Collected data
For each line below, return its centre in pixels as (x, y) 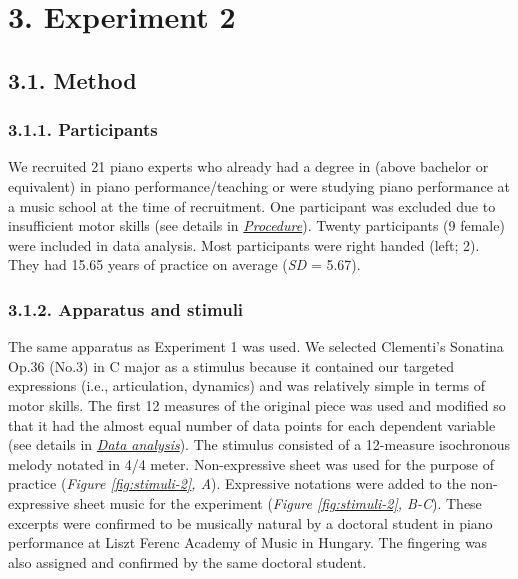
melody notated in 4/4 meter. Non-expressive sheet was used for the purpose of (251, 463)
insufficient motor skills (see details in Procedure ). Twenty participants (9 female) (256, 225)
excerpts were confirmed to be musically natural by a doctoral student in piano (250, 522)
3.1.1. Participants (83, 129)
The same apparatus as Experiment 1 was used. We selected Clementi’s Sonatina (256, 346)
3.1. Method (72, 79)
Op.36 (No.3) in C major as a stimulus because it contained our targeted (231, 365)
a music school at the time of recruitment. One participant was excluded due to (252, 205)
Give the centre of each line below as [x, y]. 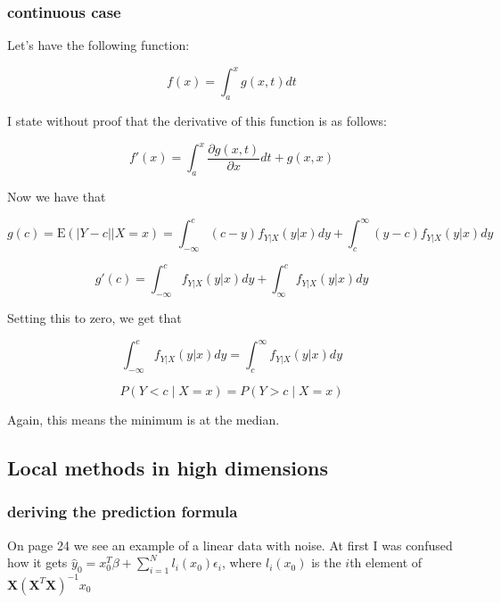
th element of [386, 562]
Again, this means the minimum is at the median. [144, 420]
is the [326, 562]
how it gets [37, 562]
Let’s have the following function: [99, 45]
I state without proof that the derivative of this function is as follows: [197, 121]
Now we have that [57, 196]
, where [242, 562]
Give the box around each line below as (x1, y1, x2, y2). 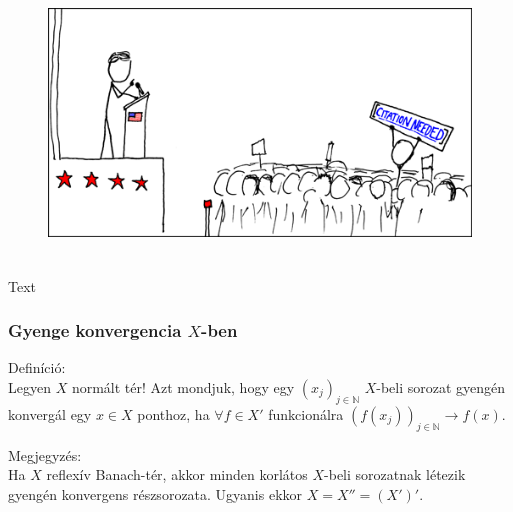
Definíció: (8, 357, 66, 378)
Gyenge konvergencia (8, 318, 182, 343)
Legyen (8, 377, 51, 397)
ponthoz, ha (137, 403, 210, 424)
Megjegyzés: (8, 444, 82, 465)
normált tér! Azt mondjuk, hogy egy (71, 377, 295, 397)
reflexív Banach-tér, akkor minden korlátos (46, 464, 308, 485)
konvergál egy (8, 403, 92, 424)
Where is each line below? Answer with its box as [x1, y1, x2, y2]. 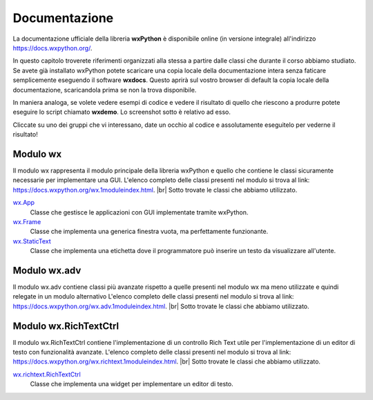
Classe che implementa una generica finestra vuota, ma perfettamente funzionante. [30, 228, 269, 236]
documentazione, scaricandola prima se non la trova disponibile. [12, 86, 197, 94]
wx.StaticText [12, 237, 51, 245]
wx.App [12, 199, 35, 207]
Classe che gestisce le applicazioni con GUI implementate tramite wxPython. [30, 208, 249, 217]
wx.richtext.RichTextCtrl [12, 370, 81, 379]
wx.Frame [12, 217, 41, 226]
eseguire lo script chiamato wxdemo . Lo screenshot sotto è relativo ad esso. [12, 108, 231, 117]

→ Task description
Up to and including the line with "how it gets [37, 562]", repeat every line from the top of the entries exactly, but not the pictures.

→ Answer space
For each line below, return its centre in pixels as (x, y) 
melody notated in 4/4 meter. Non-expressive sheet was used for the purpose of (251, 463)
insufficient motor skills (see details in Procedure ). Twenty participants (9 female) (256, 225)
excerpts were confirmed to be musically natural by a doctoral student in piano (250, 522)
3.1.1. Participants (83, 129)
The same apparatus as Experiment 1 was used. We selected Clementi’s Sonatina (256, 346)
3.1. Method (72, 79)
Op.36 (No.3) in C major as a stimulus because it contained our targeted (231, 365)
a music school at the time of recruitment. One participant was excluded due to (252, 205)
Give the centre of each line below as [x, y]. 
th element of [386, 562]
Again, this means the minimum is at the median. [144, 420]
is the [326, 562]
how it gets [37, 562]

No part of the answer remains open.